**Dataset extract:**
=======

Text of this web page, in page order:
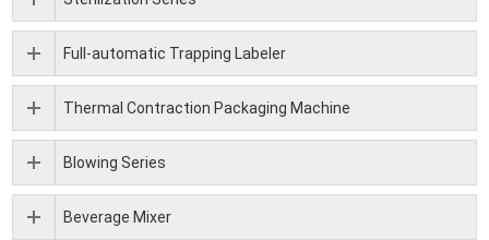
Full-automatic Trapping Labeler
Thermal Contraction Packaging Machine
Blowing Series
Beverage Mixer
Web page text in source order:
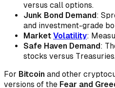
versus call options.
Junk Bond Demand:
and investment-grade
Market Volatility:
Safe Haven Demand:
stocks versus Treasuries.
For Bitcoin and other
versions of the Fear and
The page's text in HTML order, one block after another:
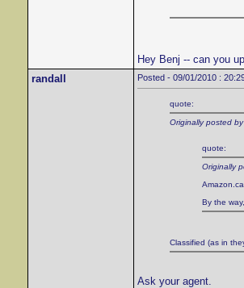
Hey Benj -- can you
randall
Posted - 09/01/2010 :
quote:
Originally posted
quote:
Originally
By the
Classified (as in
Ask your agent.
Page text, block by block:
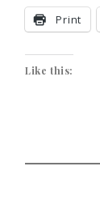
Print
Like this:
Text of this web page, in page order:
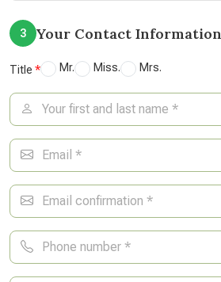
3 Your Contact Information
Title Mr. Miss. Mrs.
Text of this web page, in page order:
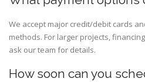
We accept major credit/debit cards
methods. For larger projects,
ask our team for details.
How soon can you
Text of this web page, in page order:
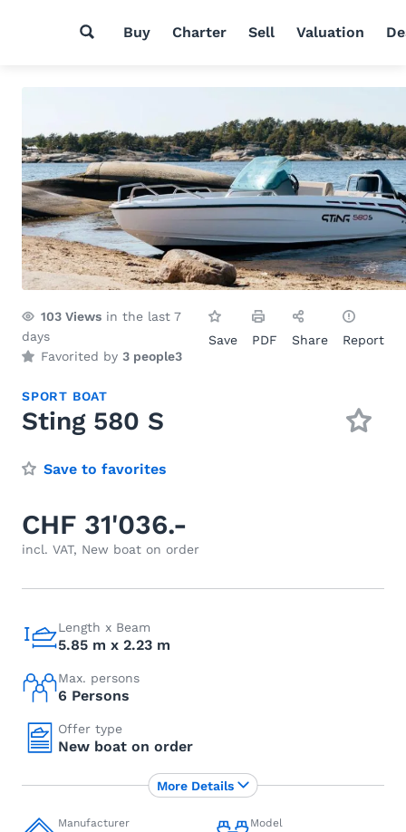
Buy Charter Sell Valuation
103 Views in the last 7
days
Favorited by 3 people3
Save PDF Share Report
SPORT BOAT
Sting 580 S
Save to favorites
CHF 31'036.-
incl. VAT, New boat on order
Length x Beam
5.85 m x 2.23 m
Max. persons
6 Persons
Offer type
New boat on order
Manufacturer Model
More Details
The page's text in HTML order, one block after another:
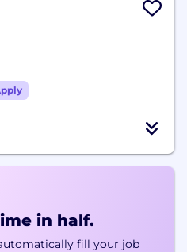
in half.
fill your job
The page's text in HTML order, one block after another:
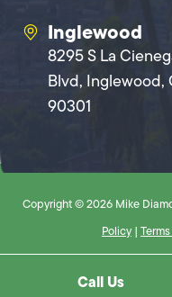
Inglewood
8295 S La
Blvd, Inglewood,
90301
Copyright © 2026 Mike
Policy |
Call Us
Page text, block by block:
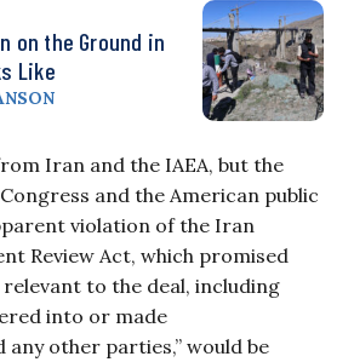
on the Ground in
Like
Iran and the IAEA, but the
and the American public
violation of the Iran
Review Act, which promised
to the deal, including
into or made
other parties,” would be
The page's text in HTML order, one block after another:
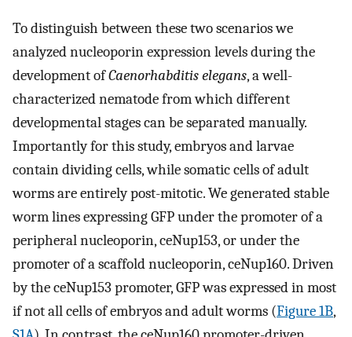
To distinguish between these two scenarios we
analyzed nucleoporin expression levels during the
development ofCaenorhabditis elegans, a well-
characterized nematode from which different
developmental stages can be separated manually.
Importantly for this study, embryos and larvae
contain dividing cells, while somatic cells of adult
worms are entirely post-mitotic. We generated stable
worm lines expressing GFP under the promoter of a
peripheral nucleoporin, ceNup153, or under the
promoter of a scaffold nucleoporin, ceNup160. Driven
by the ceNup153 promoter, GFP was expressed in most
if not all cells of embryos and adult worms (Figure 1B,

=======

**How to complete this task:**
Reproduce the data above word for word and omit the images.

**Answer section:**
Text of this web page, in page order:
Full-automatic Trapping Labeler
Thermal Contraction Packaging Machine
Blowing Series
Beverage Mixer
Web page text in source order:
versus call options.
Junk Bond Demand:
and investment-grade
Market Volatility:
Safe Haven Demand:
stocks versus Treasuries.
For Bitcoin and other
versions of the Fear and
The page's text in HTML order, one block after another:
Hey Benj -- can you
randall
Posted - 09/01/2010 :
quote:
Originally posted
quote:
Originally
By the
Classified (as in
Ask your agent.
Page text, block by block:
Print
Like this:
Text of this web page, in page order:
3 Your Contact Information
Title Mr. Miss. Mrs.
Text of this web page, in page order:
We accept major credit/debit cards
methods. For larger projects,
ask our team for details.
How soon can you
Text of this web page, in page order:
Buy Charter Sell Valuation
103 Views in the last 7
days
Favorited by 3 people3
Save PDF Share Report
SPORT BOAT
Sting 580 S
Save to favorites
CHF 31'036.-
incl. VAT, New boat on order
Length x Beam
5.85 m x 2.23 m
Max. persons
6 Persons
Offer type
New boat on order
Manufacturer Model
More Details
The page's text in HTML order, one block after another:
in half.
fill your job
The page's text in HTML order, one block after another:
Inglewood
8295 S La
Blvd, Inglewood,
90301
Copyright © 2026 Mike
Policy |
Call Us
Page text, block by block:
on the Ground in
Like
Iran and the IAEA, but the
and the American public
violation of the Iran
Review Act, which promised
to the deal, including
into or made
other parties,” would be
The page's text in HTML order, one block after another:
To distinguish between these two scenarios we
analyzed nucleoporin expression levels during the
development ofCaenorhabditis elegans, a well-
characterized nematode from which different
developmental stages can be separated manually.
Importantly for this study, embryos and larvae
contain dividing cells, while somatic cells of adult
worms are entirely post-mitotic. We generated stable
worm lines expressing GFP under the promoter of a
peripheral nucleoporin, ceNup153, or under the
promoter of a scaffold nucleoporin, ceNup160. Driven
by the ceNup153 promoter, GFP was expressed in most
if not all cells of embryos and adult worms (Figure 1B,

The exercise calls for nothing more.